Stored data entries
· · · · · · ·

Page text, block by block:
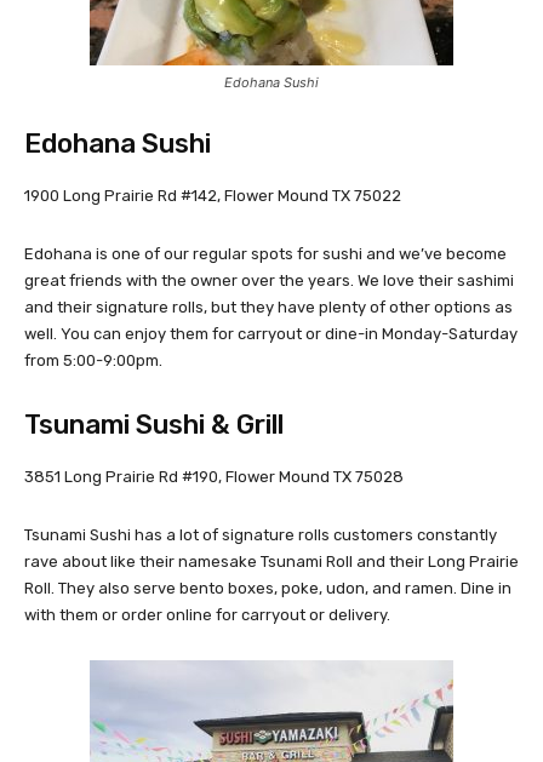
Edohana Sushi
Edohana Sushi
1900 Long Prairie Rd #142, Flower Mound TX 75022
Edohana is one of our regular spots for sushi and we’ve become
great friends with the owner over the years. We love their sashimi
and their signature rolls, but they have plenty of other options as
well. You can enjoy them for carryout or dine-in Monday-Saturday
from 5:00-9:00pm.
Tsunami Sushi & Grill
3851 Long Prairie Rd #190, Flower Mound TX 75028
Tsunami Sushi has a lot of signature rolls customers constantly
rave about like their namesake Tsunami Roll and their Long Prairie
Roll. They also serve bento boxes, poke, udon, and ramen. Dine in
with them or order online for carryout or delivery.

· · · · · · ·

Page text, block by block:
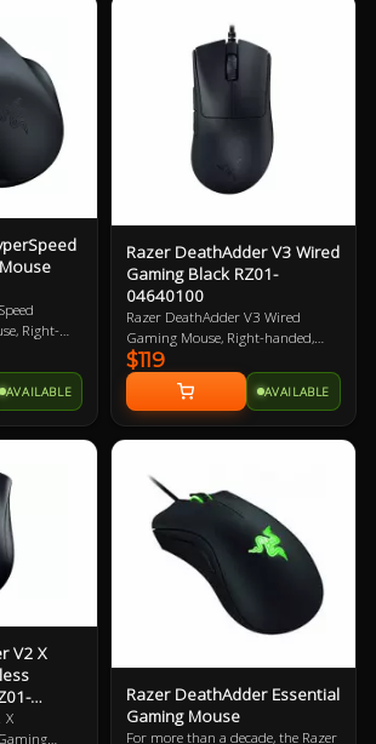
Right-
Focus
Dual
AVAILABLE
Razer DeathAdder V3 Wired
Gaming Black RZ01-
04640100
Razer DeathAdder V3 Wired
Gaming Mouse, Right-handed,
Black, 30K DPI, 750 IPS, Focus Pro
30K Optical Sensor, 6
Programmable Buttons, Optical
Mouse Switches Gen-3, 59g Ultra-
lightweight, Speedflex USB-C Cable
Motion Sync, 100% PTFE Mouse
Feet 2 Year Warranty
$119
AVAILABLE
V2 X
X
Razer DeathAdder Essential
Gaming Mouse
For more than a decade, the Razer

· · · · · · ·

All the lines that hold the word "Optical" must appear in the answer, copied from the records.

Output of the exercise:
30K Optical Sensor, 6
Programmable Buttons, Optical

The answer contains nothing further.